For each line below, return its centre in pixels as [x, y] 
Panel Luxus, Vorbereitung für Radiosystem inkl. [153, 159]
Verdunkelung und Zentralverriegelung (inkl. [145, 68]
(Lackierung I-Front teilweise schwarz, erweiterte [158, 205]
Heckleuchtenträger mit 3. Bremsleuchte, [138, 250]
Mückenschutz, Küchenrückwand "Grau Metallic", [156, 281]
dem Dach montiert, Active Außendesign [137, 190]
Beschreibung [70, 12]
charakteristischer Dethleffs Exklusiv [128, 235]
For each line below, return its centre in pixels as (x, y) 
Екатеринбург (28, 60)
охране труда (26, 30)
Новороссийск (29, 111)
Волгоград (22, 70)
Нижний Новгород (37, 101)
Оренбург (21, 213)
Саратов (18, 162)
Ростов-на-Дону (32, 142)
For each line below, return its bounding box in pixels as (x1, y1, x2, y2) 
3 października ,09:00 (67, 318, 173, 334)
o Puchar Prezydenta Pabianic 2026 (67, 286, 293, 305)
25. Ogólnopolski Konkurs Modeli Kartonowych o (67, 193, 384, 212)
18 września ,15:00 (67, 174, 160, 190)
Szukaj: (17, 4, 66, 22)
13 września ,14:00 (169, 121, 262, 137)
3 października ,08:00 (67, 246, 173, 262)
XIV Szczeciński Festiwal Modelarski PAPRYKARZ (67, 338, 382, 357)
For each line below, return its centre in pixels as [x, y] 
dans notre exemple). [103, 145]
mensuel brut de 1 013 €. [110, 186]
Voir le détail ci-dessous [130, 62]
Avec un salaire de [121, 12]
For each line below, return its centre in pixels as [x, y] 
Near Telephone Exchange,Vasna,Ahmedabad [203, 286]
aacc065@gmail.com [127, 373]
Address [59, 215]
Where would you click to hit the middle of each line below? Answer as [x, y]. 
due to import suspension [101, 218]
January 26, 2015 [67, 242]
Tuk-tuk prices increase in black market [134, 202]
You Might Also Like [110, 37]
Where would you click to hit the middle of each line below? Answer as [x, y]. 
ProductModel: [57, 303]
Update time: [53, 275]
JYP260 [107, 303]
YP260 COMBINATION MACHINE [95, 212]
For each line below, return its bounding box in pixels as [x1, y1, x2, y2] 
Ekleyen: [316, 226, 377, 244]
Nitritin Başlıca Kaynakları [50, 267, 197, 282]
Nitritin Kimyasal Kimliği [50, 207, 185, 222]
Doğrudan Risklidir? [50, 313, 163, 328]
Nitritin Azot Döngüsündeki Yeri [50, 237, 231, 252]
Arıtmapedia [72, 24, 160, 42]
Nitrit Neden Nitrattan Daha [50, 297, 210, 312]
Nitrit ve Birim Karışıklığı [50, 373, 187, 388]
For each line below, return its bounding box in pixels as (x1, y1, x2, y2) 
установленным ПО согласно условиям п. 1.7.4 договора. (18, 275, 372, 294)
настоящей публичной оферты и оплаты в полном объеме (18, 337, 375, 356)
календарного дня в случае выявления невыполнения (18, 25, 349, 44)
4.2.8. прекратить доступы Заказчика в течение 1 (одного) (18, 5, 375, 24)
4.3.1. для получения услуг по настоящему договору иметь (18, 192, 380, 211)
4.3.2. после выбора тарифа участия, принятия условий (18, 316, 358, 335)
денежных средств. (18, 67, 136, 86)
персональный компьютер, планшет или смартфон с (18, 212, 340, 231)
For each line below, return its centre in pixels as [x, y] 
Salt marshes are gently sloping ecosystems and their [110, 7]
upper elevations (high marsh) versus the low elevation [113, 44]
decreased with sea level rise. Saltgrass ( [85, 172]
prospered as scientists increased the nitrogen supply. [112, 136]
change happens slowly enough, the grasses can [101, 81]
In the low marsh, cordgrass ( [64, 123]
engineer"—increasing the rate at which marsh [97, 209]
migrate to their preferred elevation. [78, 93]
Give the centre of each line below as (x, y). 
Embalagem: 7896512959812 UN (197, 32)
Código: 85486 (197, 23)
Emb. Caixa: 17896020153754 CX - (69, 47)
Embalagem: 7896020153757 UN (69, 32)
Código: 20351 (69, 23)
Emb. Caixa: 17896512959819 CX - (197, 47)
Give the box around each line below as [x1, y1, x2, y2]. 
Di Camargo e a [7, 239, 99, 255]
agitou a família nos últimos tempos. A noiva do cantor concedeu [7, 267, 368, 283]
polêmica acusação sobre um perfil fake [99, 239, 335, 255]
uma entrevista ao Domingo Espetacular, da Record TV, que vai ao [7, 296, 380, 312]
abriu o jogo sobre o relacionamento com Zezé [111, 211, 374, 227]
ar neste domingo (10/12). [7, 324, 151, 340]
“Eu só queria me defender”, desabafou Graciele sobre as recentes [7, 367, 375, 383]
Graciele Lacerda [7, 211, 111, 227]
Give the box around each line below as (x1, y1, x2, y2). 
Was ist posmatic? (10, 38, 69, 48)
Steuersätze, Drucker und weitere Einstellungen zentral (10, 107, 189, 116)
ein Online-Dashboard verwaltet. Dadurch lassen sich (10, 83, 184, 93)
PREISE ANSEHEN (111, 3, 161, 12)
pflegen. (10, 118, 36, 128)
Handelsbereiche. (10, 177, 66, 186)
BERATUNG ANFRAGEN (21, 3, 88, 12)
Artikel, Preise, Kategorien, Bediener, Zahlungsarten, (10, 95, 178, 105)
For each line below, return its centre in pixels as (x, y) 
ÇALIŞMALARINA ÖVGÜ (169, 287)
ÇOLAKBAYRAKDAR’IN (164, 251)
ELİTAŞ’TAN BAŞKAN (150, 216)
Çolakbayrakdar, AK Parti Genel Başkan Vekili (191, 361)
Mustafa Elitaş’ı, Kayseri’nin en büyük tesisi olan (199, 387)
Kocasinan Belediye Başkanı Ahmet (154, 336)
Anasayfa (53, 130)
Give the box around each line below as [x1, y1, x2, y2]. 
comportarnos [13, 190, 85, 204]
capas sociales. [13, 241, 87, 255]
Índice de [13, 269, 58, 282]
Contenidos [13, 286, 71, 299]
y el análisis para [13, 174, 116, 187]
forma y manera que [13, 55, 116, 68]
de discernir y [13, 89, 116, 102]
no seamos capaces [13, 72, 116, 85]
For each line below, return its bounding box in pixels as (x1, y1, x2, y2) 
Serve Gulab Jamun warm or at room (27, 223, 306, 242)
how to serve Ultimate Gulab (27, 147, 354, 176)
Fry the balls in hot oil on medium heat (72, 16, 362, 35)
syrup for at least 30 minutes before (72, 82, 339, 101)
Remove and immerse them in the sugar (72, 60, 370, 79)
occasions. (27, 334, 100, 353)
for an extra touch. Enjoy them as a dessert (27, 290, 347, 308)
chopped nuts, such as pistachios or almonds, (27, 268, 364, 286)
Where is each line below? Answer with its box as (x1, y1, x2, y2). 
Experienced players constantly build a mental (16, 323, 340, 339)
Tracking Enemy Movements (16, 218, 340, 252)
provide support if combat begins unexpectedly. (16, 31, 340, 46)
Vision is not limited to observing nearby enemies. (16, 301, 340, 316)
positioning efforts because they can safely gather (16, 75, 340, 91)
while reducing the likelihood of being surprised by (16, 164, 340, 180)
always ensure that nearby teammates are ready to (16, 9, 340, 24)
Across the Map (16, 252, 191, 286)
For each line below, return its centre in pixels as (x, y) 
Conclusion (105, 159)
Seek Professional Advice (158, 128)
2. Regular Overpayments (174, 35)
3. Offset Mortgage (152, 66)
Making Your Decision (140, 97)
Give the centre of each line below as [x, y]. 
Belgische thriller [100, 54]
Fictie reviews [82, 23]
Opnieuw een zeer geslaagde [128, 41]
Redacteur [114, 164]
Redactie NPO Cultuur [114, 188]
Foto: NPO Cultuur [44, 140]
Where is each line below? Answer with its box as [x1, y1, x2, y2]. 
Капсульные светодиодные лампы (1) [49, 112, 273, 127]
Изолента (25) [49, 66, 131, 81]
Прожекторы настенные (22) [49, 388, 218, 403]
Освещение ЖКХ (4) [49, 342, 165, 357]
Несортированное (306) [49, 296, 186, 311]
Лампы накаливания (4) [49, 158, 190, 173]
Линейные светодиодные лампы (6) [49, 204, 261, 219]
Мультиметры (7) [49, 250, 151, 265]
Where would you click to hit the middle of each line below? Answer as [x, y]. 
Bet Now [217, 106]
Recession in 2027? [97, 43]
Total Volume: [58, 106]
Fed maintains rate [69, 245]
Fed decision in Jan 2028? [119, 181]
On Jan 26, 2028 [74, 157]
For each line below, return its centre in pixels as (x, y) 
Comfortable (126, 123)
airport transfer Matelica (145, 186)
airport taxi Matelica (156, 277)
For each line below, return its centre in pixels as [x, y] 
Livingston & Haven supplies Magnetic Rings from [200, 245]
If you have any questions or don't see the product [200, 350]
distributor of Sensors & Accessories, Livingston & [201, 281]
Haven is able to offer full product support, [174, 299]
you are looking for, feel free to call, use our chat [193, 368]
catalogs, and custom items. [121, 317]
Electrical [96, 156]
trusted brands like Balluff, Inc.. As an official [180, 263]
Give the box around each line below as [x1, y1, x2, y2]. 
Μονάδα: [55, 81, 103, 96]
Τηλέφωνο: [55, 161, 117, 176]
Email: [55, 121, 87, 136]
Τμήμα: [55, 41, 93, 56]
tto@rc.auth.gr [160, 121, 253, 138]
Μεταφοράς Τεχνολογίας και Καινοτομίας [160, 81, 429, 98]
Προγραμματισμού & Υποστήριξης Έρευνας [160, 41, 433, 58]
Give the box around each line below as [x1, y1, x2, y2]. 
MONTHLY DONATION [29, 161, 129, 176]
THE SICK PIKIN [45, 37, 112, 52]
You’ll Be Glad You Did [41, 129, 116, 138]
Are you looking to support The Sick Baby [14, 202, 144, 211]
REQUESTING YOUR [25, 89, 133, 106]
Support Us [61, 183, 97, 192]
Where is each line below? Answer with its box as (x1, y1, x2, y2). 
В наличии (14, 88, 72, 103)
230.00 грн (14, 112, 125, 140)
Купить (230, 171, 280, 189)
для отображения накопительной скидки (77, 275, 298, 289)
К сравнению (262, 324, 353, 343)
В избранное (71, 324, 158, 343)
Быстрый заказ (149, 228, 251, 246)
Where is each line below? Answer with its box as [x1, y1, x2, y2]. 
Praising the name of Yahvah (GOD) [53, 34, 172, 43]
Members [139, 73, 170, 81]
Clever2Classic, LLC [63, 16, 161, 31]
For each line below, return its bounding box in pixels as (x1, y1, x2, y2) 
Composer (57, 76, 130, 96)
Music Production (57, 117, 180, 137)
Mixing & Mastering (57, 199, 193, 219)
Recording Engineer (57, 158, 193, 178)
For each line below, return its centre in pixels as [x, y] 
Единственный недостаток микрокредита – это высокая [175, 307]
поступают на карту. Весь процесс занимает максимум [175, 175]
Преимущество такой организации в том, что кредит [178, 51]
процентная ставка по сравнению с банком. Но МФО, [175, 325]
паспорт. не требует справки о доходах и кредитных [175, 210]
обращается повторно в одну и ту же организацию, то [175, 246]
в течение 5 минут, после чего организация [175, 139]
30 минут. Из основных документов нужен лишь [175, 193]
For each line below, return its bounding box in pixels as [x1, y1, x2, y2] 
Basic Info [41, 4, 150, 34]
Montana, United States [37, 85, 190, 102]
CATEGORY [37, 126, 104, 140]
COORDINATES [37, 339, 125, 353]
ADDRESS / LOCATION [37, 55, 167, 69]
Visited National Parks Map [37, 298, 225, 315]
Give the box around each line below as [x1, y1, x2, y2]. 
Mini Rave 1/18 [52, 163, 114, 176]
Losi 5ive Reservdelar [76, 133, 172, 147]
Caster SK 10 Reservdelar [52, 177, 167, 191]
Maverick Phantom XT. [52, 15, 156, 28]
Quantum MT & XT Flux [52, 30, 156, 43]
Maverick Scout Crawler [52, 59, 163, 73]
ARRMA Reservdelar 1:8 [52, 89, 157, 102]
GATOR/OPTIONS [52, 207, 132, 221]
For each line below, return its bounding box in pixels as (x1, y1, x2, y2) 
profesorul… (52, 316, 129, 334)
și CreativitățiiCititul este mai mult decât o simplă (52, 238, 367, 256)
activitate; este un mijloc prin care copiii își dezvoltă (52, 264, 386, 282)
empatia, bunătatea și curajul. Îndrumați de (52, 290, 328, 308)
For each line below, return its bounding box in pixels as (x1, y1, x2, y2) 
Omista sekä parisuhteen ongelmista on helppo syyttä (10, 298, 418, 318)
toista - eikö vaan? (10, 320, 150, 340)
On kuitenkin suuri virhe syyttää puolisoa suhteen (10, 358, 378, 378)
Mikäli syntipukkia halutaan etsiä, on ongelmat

> Requirement
The required output is every line above from the one with "XIV Szczeciński Festiwal" down to the one with "Avec un salaire de [121, 12]", restated word for word, ends included.

> Completed task
XIV Szczeciński Festiwal Modelarski PAPRYKARZ (67, 338, 382, 357)
For each line below, return its centre in pixels as [x, y] 
dans notre exemple). [103, 145]
mensuel brut de 1 013 €. [110, 186]
Voir le détail ci-dessous [130, 62]
Avec un salaire de [121, 12]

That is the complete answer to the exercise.